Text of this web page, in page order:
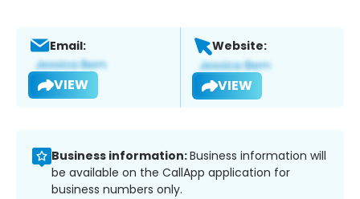
Email:
VIEW
Website:
VIEW
Business information:Business information will
be available on the CallApp application for
business numbers only.
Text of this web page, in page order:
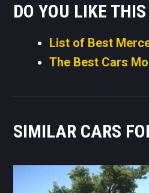
DO YOU LIKE
List of Best
The Best Cars
SIMILAR CARS
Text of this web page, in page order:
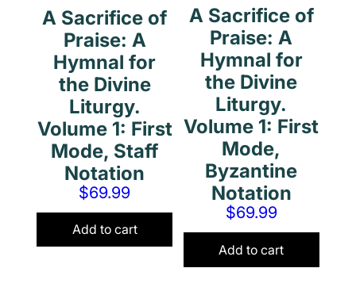
A Sacrifice of
Praise: A
Hymnal for
the Divine
Liturgy.
Volume 1: First
Mode, Staff
Notation
$69.99
Add to cart
A Sacrifice of
Praise: A
Hymnal for
the Divine
Liturgy.
Volume 1: First
Mode,
Byzantine
Notation
$69.99
Add to cart
**********
**Work required**
Please reproduce each line of the listing above exactly, skipping pictures.

**Task solution**
Text of this web page, in page order:
Email:
VIEW
Website:
VIEW
Business information:Business information will
be available on the CallApp application for
business numbers only.
Text of this web page, in page order:
DO YOU LIKE
List of Best
The Best Cars
SIMILAR CARS
Text of this web page, in page order:
A Sacrifice of
Praise: A
Hymnal for
the Divine
Liturgy.
Volume 1: First
Mode, Staff
Notation
$69.99
Add to cart
A Sacrifice of
Praise: A
Hymnal for
the Divine
Liturgy.
Volume 1: First
Mode,
Byzantine
Notation
$69.99
Add to cart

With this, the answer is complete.